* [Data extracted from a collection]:
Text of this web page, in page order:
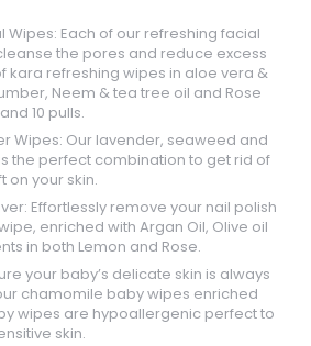
Wipes: Each of our refreshing facial
the pores and reduce excess
kara refreshing wipes in aloe vera &
Neem & tea tree oil and Rose
10 pulls.
Wipes: Our lavender, seaweed and
the perfect combination to get rid of
on your skin.
Effortlessly remove your nail polish
enriched with Argan Oil, Olive oil
in both Lemon and Rose.
your baby’s delicate skin is always
chamomile baby wipes enriched
wipes are hypoallergenic perfect to
skin.
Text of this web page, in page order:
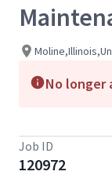
No longer
Job ID
120972

* [THE TASK]: Please write out all the data word for word, but keep every picture out.

* [RESPONSE]:
Text of this web page, in page order:
Wipes: Each of our refreshing facial
the pores and reduce excess
kara refreshing wipes in aloe vera &
Neem & tea tree oil and Rose
10 pulls.
Wipes: Our lavender, seaweed and
the perfect combination to get rid of
on your skin.
Effortlessly remove your nail polish
enriched with Argan Oil, Olive oil
in both Lemon and Rose.
your baby’s delicate skin is always
chamomile baby wipes enriched
wipes are hypoallergenic perfect to
skin.
Text of this web page, in page order:
No longer
Job ID
120972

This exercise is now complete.